DATA FOR REVIEW:
# # #

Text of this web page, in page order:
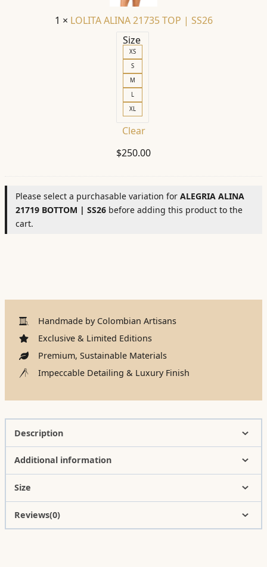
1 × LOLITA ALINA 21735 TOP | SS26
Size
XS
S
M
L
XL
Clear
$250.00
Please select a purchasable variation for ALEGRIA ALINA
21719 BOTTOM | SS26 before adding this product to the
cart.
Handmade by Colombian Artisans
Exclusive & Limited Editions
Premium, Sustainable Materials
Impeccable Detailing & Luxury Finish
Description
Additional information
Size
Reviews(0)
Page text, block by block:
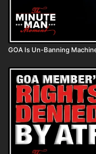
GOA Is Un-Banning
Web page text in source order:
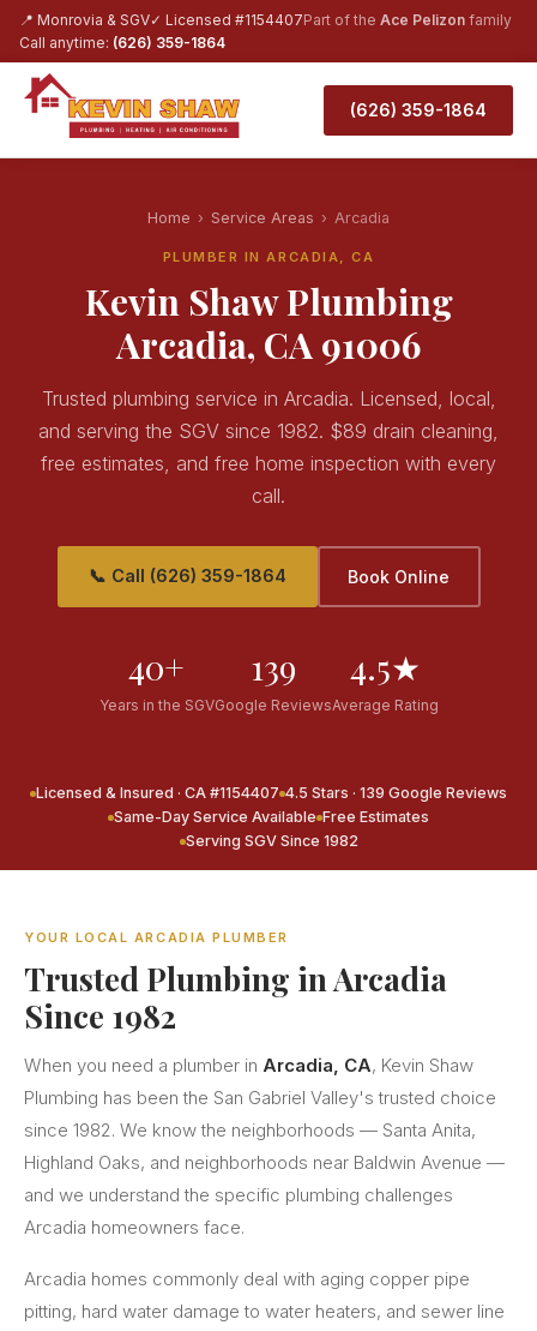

# # #

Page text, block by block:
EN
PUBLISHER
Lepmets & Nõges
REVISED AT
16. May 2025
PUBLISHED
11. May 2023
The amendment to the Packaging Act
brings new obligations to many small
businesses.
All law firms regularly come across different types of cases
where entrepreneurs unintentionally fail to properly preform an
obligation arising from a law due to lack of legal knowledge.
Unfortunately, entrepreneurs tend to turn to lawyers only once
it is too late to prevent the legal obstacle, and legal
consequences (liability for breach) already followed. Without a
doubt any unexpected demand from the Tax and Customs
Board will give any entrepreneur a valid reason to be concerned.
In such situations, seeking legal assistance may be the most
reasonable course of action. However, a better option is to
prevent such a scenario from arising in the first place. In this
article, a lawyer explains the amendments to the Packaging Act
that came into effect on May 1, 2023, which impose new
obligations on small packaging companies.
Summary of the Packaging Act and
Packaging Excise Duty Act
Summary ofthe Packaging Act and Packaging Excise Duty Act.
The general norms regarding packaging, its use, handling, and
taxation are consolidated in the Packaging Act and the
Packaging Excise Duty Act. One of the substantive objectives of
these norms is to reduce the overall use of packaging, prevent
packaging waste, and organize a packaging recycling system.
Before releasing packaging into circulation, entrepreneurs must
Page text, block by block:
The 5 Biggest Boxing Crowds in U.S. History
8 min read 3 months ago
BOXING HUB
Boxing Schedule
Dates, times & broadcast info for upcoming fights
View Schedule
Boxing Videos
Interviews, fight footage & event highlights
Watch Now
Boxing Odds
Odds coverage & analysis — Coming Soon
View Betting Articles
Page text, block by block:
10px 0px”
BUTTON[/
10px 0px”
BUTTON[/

# # #

WORK ITEM:
Would you copy the lines above exactly, starting with the one that has "Text of this" and ending with the one that has "Web page text", both included, without the pictures?

EXERCISE RESULT:
Text of this web page, in page order:
1 × LOLITA ALINA 21735 TOP | SS26
Size
XS
S
M
L
XL
Clear
$250.00
Please select a purchasable variation for ALEGRIA ALINA
21719 BOTTOM | SS26 before adding this product to the
cart.
Handmade by Colombian Artisans
Exclusive & Limited Editions
Premium, Sustainable Materials
Impeccable Detailing & Luxury Finish
Description
Additional information
Size
Reviews(0)
Page text, block by block:
GOA Is Un-Banning
Web page text in source order:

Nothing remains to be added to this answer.